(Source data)

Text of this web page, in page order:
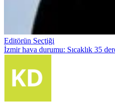
Editörün Seçtiği
İzmir hava durumu: Sıcaklık 35
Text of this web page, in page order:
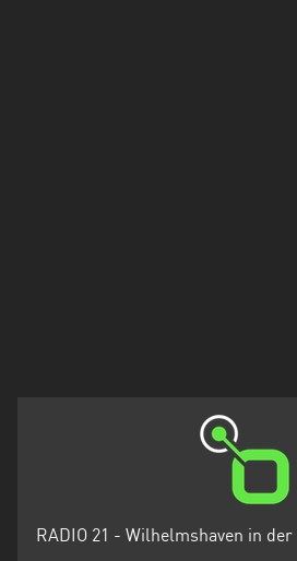
RADIO 21 - Wilhelmshaven in der
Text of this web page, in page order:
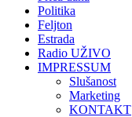
Politika
Feljton
Estrada
Radio UŽIVO
IMPRESSUM
Slušanost
Marketing
KONTAKT
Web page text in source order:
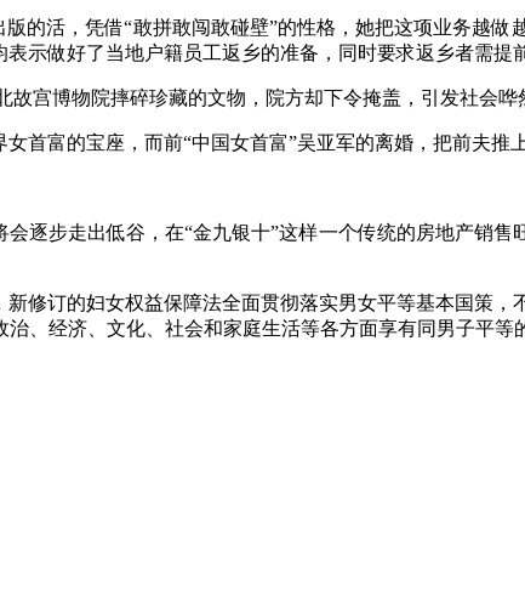
的活，凭借“敢拼敢闯敢碰壁”的性格，她把这项业务越
示做好了当地户籍员工返乡的准备，同时要求返乡者需提
宫博物院摔碎珍藏的文物，院方却下令掩盖，引发社会哗
富的宝座，而前“中国女首富”吴亚军的离婚，把前夫推上
步走出低谷，在“金九银十”这样一个传统的房地产销售
订的妇女权益保障法全面贯彻落实男女平等基本国策，
、经济、文化、社会和家庭生活等各方面享有同男子平
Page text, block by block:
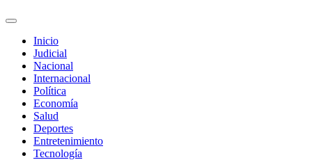
Inicio
Judicial
Nacional
Internacional
Política
Economía
Salud
Deportes
Entretenimiento
Tecnología
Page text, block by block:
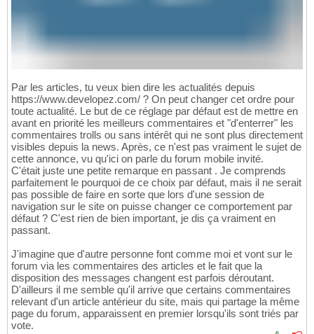
Par les articles, tu veux bien dire les actualités depuis
https://www.developez.com/ ? On peut changer cet ordre pour
toute actualité. Le but de ce réglage par défaut est de mettre en
avant en priorité les meilleurs commentaires et "d'enterrer" les
commentaires trolls ou sans intérêt qui ne sont plus directement
visibles depuis la news. Après, ce n'est pas vraiment le sujet de
cette annonce, vu qu'ici on parle du forum mobile invité.
C'était juste une petite remarque en passant . Je comprends
parfaitement le pourquoi de ce choix par défaut, mais il ne serait
pas possible de faire en sorte que lors d'une session de
navigation sur le site on puisse changer ce comportement par
défaut ? C'est rien de bien important, je dis ça vraiment en
passant.
J'imagine que d'autre personne font comme moi et vont sur le
forum via les commentaires des articles et le fait que la
disposition des messages changent est parfois déroutant.
D'ailleurs il me semble qu'il arrive que certains commentaires
relevant d'un article antérieur du site, mais qui partage la même
page du forum, apparaissent en premier lorsqu'ils sont triés par
vote.

Work task:
Show every line above in which the word "articles" is found.

Exercise result:
Par les articles, tu veux bien dire les actualités depuis
forum via les commentaires des articles et le fait que la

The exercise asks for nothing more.